The government doesn’t want you to read
by Jesse Ventura
Review by Brian R. Wright
Review first published 12/16/2011.
Nice little compendium of what many of us longtimers in the Truth and Freedom Movement (TFM) have known for some time, but perhaps not realized the source material for. The Governor has performed a wonderful public service by compiling 63 documents—actually 63 sets of documents—on US government (USG) crimes, atrocities, and coverups … and precursors of USG crimes, atrocities, and coverups. Everything from JFK deciding to pull out the troops from Vietnam (pretext for his assassination) to the USG letting a major pharmaceutical company distribute a pesticide for spraying that imperiled the honeybees is covered.

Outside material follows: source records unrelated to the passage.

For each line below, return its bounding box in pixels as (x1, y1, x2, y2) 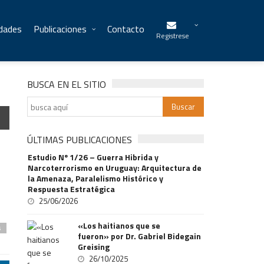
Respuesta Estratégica (28, 183, 115, 195)
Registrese (156, 30, 189, 41)
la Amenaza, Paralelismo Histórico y (28, 172, 164, 184)
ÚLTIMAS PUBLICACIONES (27, 133, 133, 147)
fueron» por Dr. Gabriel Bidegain (78, 230, 202, 242)
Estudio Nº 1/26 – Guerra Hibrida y (28, 151, 159, 163)
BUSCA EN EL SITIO (27, 77, 107, 91)
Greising (78, 240, 110, 253)
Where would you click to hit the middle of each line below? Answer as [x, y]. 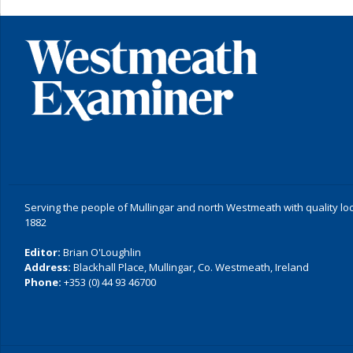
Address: [48, 267]
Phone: [43, 282]
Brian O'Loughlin [101, 252]
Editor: [43, 252]
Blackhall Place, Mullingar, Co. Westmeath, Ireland [190, 267]
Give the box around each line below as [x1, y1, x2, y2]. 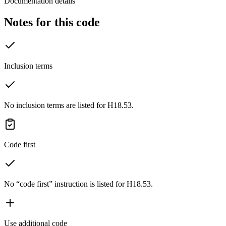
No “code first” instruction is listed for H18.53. [4, 179, 153, 188]
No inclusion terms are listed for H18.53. [4, 100, 134, 109]
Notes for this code [4, 15, 100, 29]
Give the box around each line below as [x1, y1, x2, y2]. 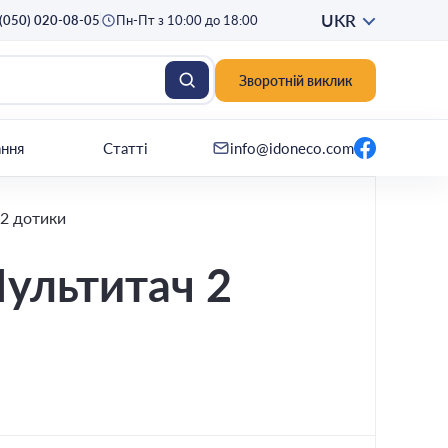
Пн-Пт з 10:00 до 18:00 [115, 12, 258, 28]
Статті [103, 138, 149, 157]
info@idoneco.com [230, 138, 354, 157]
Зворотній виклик [239, 71, 352, 89]
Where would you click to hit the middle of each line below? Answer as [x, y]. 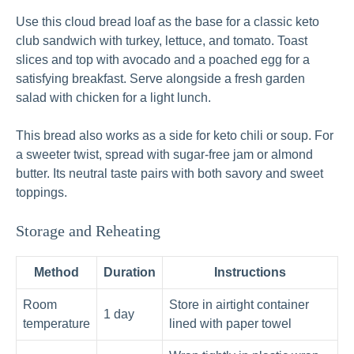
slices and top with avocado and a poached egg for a [163, 60]
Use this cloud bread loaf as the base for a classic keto [168, 22]
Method [56, 273]
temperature [56, 324]
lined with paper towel [230, 324]
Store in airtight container [239, 305]
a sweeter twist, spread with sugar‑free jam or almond [164, 155]
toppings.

If you believe in things like making a pact with the devil, you might say that our own intelligence agencies did just that at the end of World War 2. That’s when we started giving many of Hitler’s top henchmen not only sanctuary in our country, but putting these same Nazis to work for us. The Cold War with the Soviet Union was beginning—and the excuse was that we needed every bit of expertise, scientific and otherwise, that we could get.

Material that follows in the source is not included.